Let’s assume the latest reports are correct: In early 2003 then-Vice President Cheney specifically ordered the “waterboarding” of Khalid Sheik Mohammed, the highest ranking member of al Qaeda to have been captured by the United States and the man who devised the 9/11 attacks on New York and Washington.
Let’s assume also that the CIA informed leaders of Congress that such “Enhanced Interrogation Techniques” (a term Orwell would love) might be used to get presumed terrorists to talk.
I am convinced that in early 2003 most Americans would have condoned such actions. America had been attacked by a stateless, hidden and un-uniformed enemy and the United States was desperately in search of an effective response. An unconventional attack called for an unconventional response. “Wanted: Dead or Alive,” was the way Bush articulated and exploited that sentiment to create a consensus for swift and violent accountability directed against anyone who might be an “evildoer.”
The first problem was that torture — let’s call it this — was applied indiscriminately, just as were renditions (another Orwellian term), and long-term Guantanamo detentions. At the risk of letting a terrorist get away, many non-terrorists were captured, detained, humiliated and tortured. We are still dealing with the legacy of these actions.
The second, fundamental problem was that the torture, apart from its illegality, apparently did not yield much useful information. In some cases it was counterproductive, since the object of torture will say anything to get the torture to stop. Just ask John McCain.
Some on the Left now argue that there was a grand design in the Bush White House to employ torture in order to produce “confessions” that would help justify the U.S. attack and invasion of Iraq.
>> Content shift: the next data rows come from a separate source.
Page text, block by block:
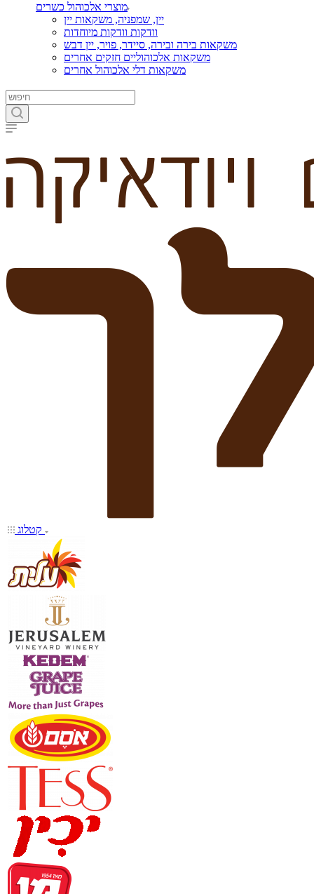
מוצרי אלכוהול כשרים
יין, שמפניה, משקאות יין
וודקות וודקות מיוחדות
משקאות בירה ובירה, סיידר, פויר, יין דבש
משקאות אלכוהוליים חזקים אחרים
משקאות דלי אלכוהול אחרים
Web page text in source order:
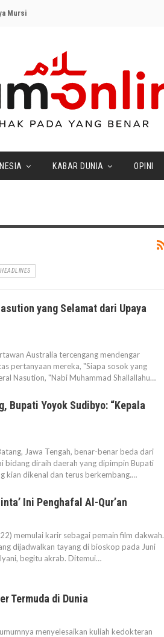
Mursi
KABAR DUNIA OPINI
HEADLINES
yang Selamat dari Upaya
Australia tercengang mendengar
pertanyaan mereka, "Siapa sosok yang
Nasution, "Nabi Muhammad Shallallahu…
Bupati Yoyok Sudibyo: “Kepala
Jawa Tengah, benar-benar beda dari
bidang diraih daerah yang dipimpin Bupati
kian dikenal dan terus berkembang.…
Ini Penghafal Al-Qur’an
memulai karir sebagai pemain film dakwah.
dijadwalkan tayang di bioskop pada Juni
begitu akrab. Ditemui…
Termuda di Dunia
menyelesaikan kuliah kedokteran
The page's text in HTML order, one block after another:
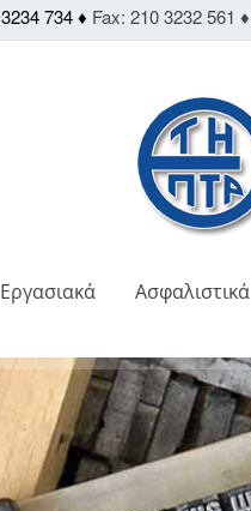
734 ♦ Fax: 210 3232 561
Εργασιακά Ασφαλιστικά
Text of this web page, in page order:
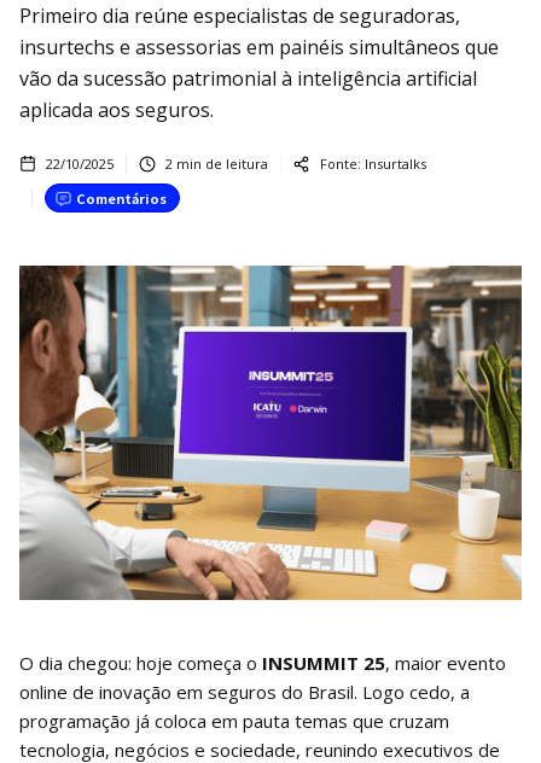
Primeiro dia reúne especialistas de seguradoras,
insurtechs e assessorias em painéis simultâneos que
vão da sucessão patrimonial à inteligência artificial
aplicada aos seguros.
22/10/2025 2 min de leitura Fonte: Insurtalks
Comentários
O dia chegou: hoje começa o INSUMMIT 25, maior evento
online de inovação em seguros do Brasil. Logo cedo, a
programação já coloca em pauta temas que cruzam
tecnologia, negócios e sociedade, reunindo executivos de
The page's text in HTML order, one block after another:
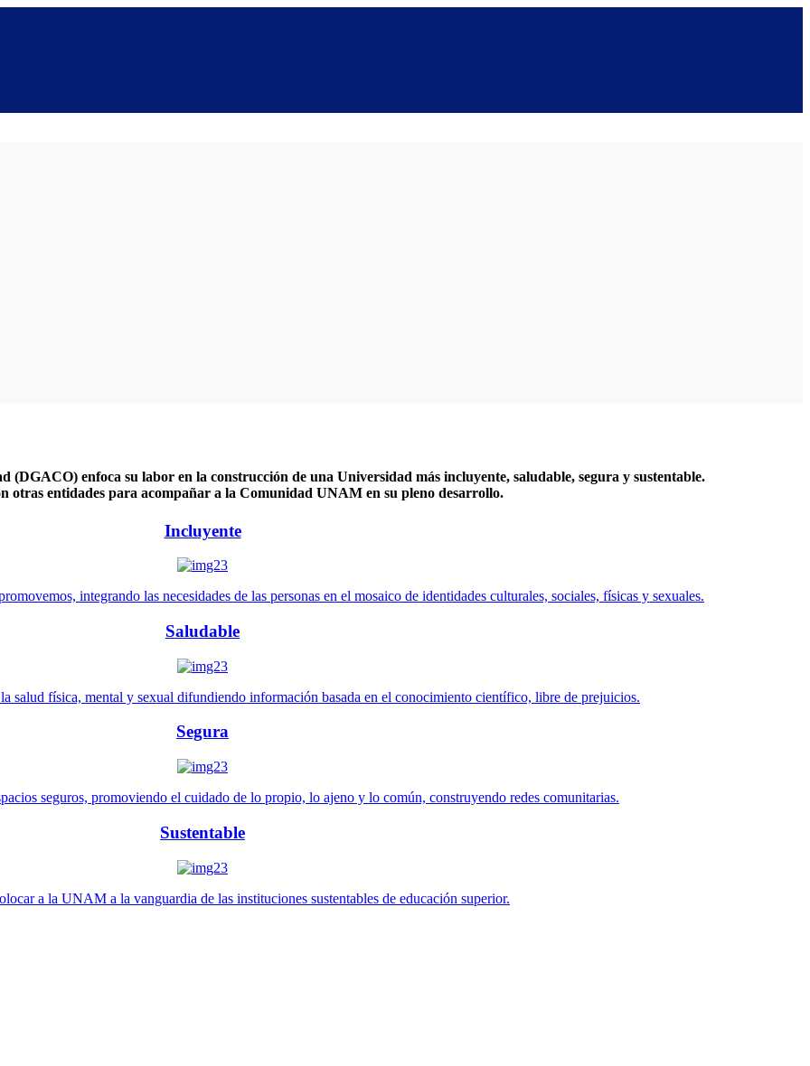
(DGACO) enfoca su labor en la construcción de una Universidad más incluyente, saludable, segura y sustentable.
otras entidades para acompañar a la Comunidad UNAM en su pleno desarrollo.
Incluyente
integrando las necesidades de las personas en el mosaico de identidades culturales, sociales, físicas y sexuales.
Saludable
salud física, mental y sexual difundiendo información basada en el conocimiento científico, libre de prejuicios.
Segura
seguros, promoviendo el cuidado de lo propio, lo ajeno y lo común, construyendo redes comunitarias.
Sustentable
a la UNAM a la vanguardia de las instituciones sustentables de educación superior.
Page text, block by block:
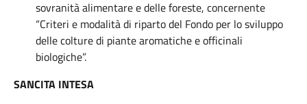
sovranità alimentare e delle foreste, concernente
“Criteri e modalità di riparto del Fondo per lo sviluppo
delle colture di piante aromatiche e officinali
biologiche”.
SANCITA INTESA
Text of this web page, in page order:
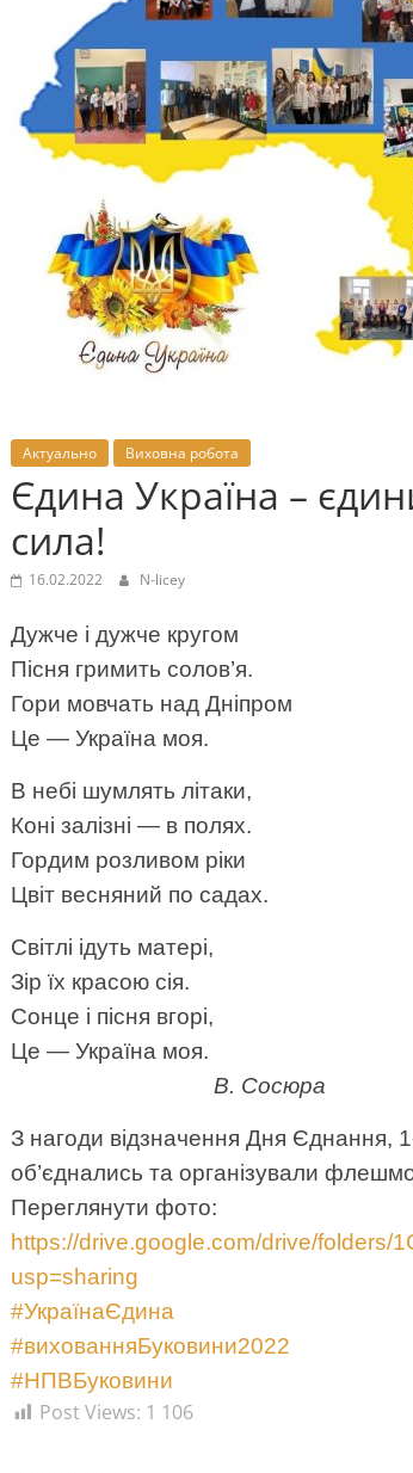
Актуально Виховна робота
Єдина Україна –
сила!
16.02.2022 N-licey
Дужче і дужче кругом
Пісня гримить солов’я.
Гори мовчать над Дніпром
Це — Україна моя.
В небі шумлять літаки,
Коні залізні — в полях.
Гордим розливом ріки
Цвіт весняний по садах.
Світлі ідуть матері,
Зір їх красою сія.
Сонце і пісня вгорі,
Це — Україна моя.
В. Сосюра
З нагоди відзначення Дня Єднання,
об’єднались та організували
Переглянути фото:
https://drive.google.com/drive/folders/
usp=sharing
#УкраїнаЄдина
#вихованняБуковини2022
#НПВБуковини
Post Views: 1 106
2024»
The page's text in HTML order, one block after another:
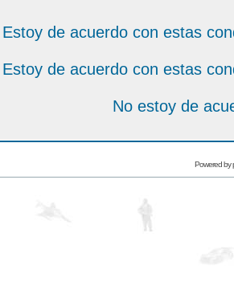
Estoy de acuerdo con estas
Estoy de acuerdo con estas
No estoy de
Powered by
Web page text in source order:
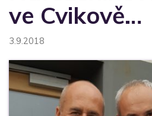
ve Cvikově…
3.9.2018
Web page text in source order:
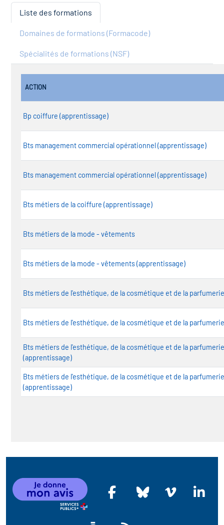
Liste des formations
Domaines de formations (Formacode)
Spécialités de formations (NSF)
ACTION
Bp coiffure (apprentissage)
Bts management commercial opérationnel (apprentissage)
Bts management commercial opérationnel (apprentissage)
Bts métiers de la coiffure (apprentissage)
Bts métiers de la mode - vêtements
Bts métiers de la mode - vêtements (apprentissage)
Bts métiers de l'esthétique, de la cosmétique et de la
Bts métiers de l'esthétique, de la cosmétique et de la
Bts métiers de l'esthétique, de la cosmétique et de la
(apprentissage)
Bts métiers de l'esthétique, de la cosmétique et de la
(apprentissage)
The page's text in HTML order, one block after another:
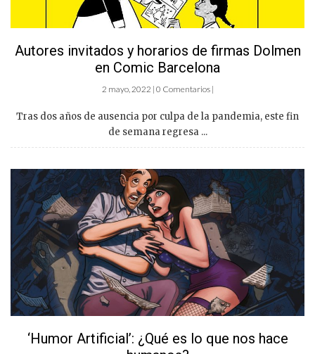
Autores invitados y horarios de firmas Dolmen
en Comic Barcelona
2 mayo, 2022 | 0 Comentarios |
Tras dos años de ausencia por culpa de la pandemia, este fin
de semana regresa ...
‘Humor Artificial’: ¿Qué es lo que nos hace
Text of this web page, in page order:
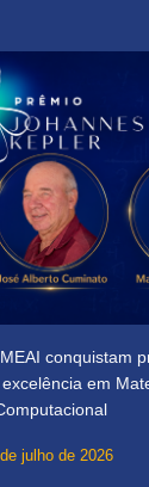
conquistam
em
julho de 2026
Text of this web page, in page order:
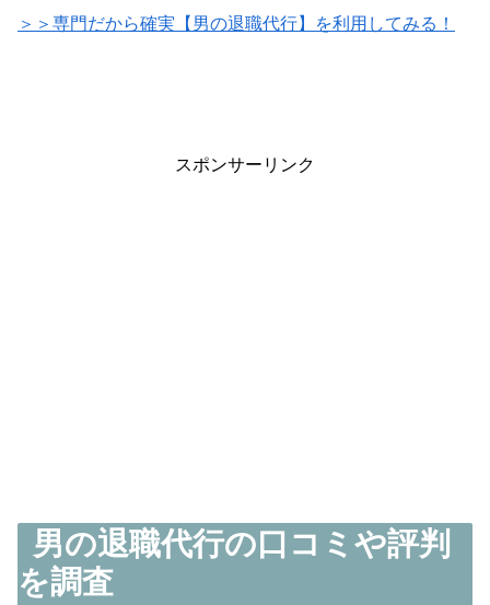
＞＞専門だから確実【男の退職代行】を利用してみる！
スポンサーリンク
男の退職代行の口コミや評判
を調査
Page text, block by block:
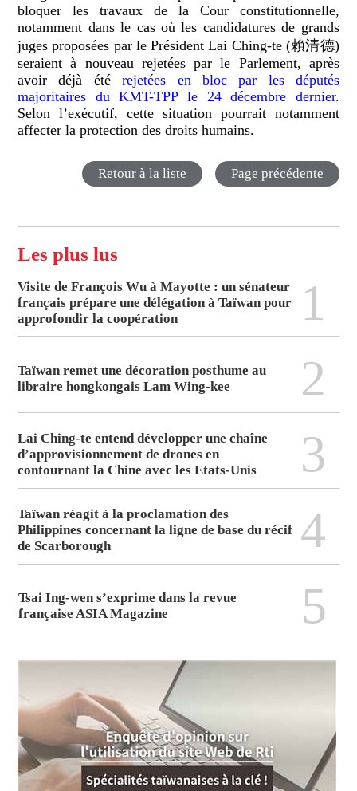
bloquer les travaux de la Cour constitutionnelle,
notamment dans le cas où les candidatures de grands
juges proposées par le Président Lai Ching-te (賴清德)
seraient à nouveau rejetées par le Parlement, après
avoir déjà été
rejetées en bloc par les députés
majoritaires du KMT-TPP le 24 décembre dernier.
Selon l’exécutif, cette situation pourrait notamment
affecter la protection des droits humains.
Retour à la liste Page précédente
Les plus lus
Visite de François Wu à Mayotte : un sénateur
français prépare une délégation à Taïwan pour
approfondir la coopération
1
Taïwan remet une décoration posthume au
libraire hongkongais Lam Wing-kee
2
Lai Ching-te entend développer une chaîne
d’approvisionnement de drones en
contournant la Chine avec les Etats-Unis
3
Taïwan réagit à la proclamation des
Philippines concernant la ligne de base du récif
de Scarborough
4
Tsai Ing-wen s’exprime dans la revue
française ASIA Magazine
5
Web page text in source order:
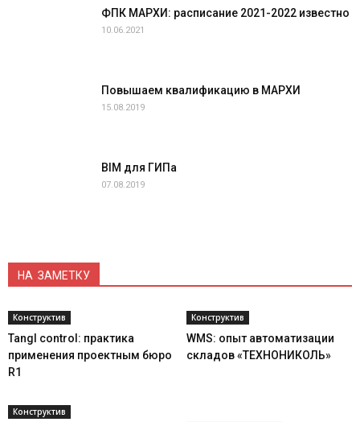
ФПК МАРХИ: расписание 2021-2022 известно
10.06.2021
Повышаем квалификацию в МАРХИ
15.08.2019
BIM для ГИПа
07.08.2019
НА ЗАМЕТКУ
Конструктив
Tangl control: практика
применения проектным бюро
R1
Конструктив
WMS: опыт автоматизации
складов «ТЕХНОНИКОЛЬ»
Конструктив
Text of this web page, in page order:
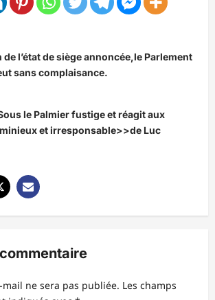
l’état de siège annoncée,le Parlement
sans complaisance.
le Palmier fustige et réagit aux
et irresponsable>>de Luc
mail ne sera pas publiée. Les champs
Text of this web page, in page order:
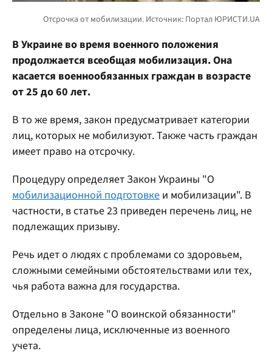
В Украине во время военного положения
продолжается всеобщая мобилизация. Она
касается военнообязанных граждан в возрасте
от 25 до 60 лет.
В то же время, закон предусматривает категории
лиц, которых не мобилизуют. Также часть граждан
имеет право на отсрочку.
Процедуру определяет Закон Украины "О
мобилизационной подготовке и мобилизации". В
частности, в статье 23 приведен перечень лиц, не
подлежащих призыву.
Речь идет о людях с проблемами со здоровьем,
сложными семейными обстоятельствами или тех,
чья работа важна для государства.
Отдельно в Законе "О воинской обязанности"
определены лица, исключенные из военного
учета.
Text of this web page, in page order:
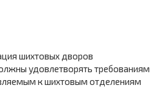
шихтовых дворов
удовлетворять требованиям
к шихтовым отделениям
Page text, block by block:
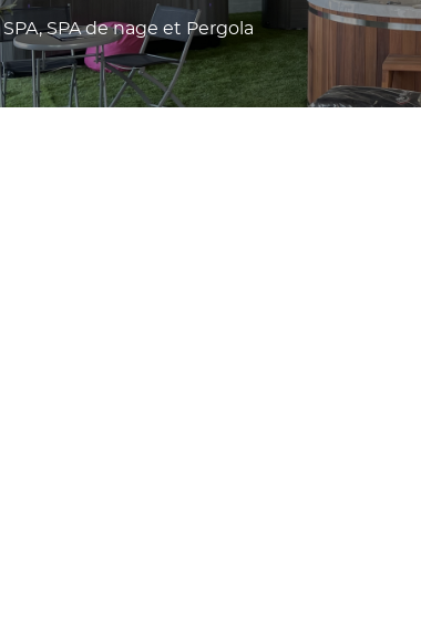
SPA, SPA de nage et Pergola
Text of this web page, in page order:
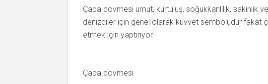
Çapa dövmesi umut, kurtuluş, soğukkanlılık, sakinlik
denizciler için genel olarak kuvvet sembolüdür fakat
etmek için yaptırıyor.
Çapa dövmesi
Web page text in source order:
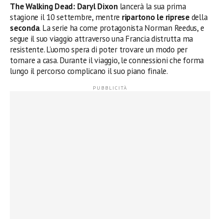
The Walking Dead: Daryl Dixonlancerà la sua prima
stagione il 10 settembre, mentre ripartono le ripresedella
seconda. La serie ha come protagonista Norman Reedus, e
segue il suo viaggio attraverso una Francia distrutta ma
resistente. L’uomo spera di poter trovare un modo per
tornare a casa. Durante il viaggio, le connessioni che forma
lungo il percorso complicano il suo piano finale.
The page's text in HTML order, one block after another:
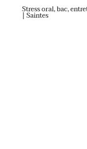
Stress oral, bac,
| Saintes
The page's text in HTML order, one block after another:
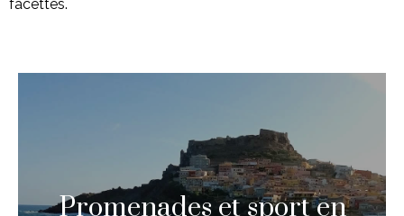
facettes.
Promenades et sport en
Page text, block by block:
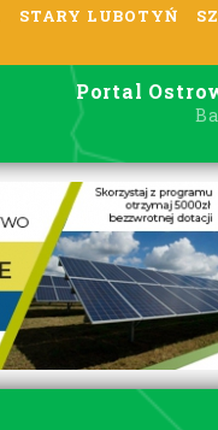
STARY LUBOTYŃ
Portal
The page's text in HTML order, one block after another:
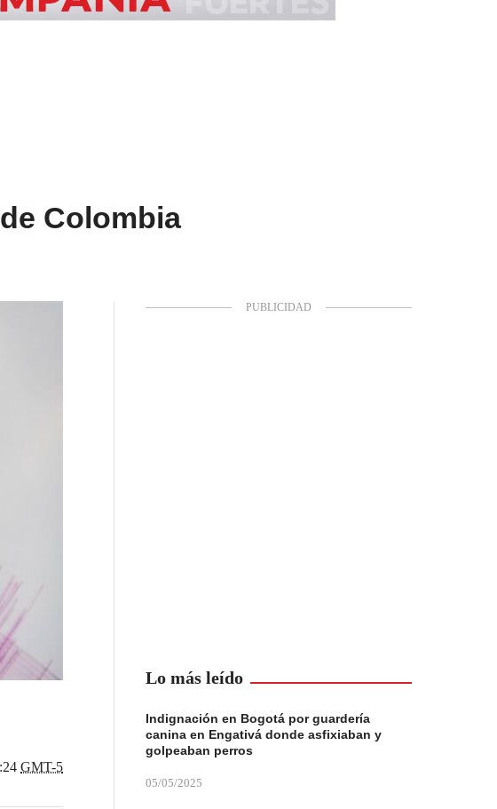
Colombia
GMT-5
Lo más leído
Indignación en Bogotá por guardería
canina en Engativá donde asfixiaban y
golpeaban perros
05/05/2025
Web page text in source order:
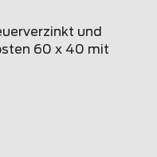
und
60 x 40 mit
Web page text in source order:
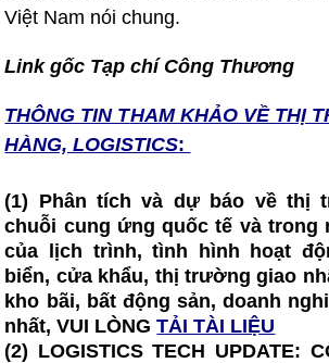
Việt Nam nói chung.
Link gốc Tạp chí Công Thương
THÔNG TIN THAM KHẢO VỀ THỊ
HÀNG, LOGISTICS:
(1) Phân tích và dự báo về thị
chuỗi cung ứng quốc tế và trong
của lịch trình, tình hình hoạt
biển, cửa khẩu, thị trường giao
kho bãi, bất động sản, doanh
nhất, VUI LÒNGTẢI TÀI LIỆU
(2) LOGISTICS TECH UPDATE:
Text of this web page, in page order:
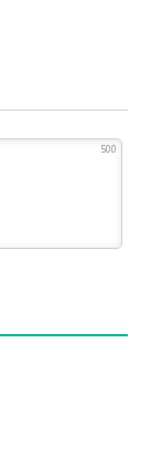
500
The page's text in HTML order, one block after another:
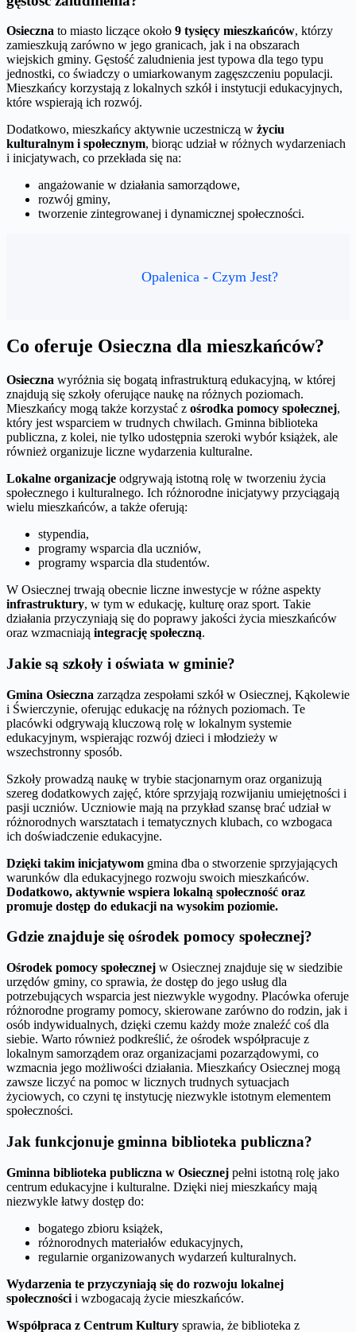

They argue that just as unsubstantiated intelligence reports made the case for WMD in Iraq, torture-induced admissions were sought in order to confirm ties between al Qaeda and Iraq. Such a design, if it existed (which I doubt), was hardly grand. It was simply stupid. It was inevitable and foreseeable that torture-induced intelligence would be uncovered and greeted with skepticism if not disbelief.
Now Cheney would have the U.S. government release documents to show that “enhanced interrogation techniques” yielded important and accurate information. Pelosi would now have the U.S. government establish a “Truth Commission” that would make plain that the Bush Administration misled Congress and the public. All Obama seemingly wants to do is to deal with the current mess in Afghanistan and Pakistan, devilishly hard enough as it is, without adding complications brought on by a new release of damning photos.
Obama will need to improvise to navigate his way forward, but he needs to be guided by a few core truths. He did the right thing by pledging that his government would not torture. Now he needs to let official Washington learn again why it should never have strayed from that policy.
BTW, if anyone thinks that “waterboarding” and similar depravities are new, “enhanced” techniques, I refer you to The Gulag Archipelago, Solzhenitzyn’s description of Stalin’s labor camps. As Solzhenitzyn observes, “What won’t idle, well-fed, unfeeling people invent?”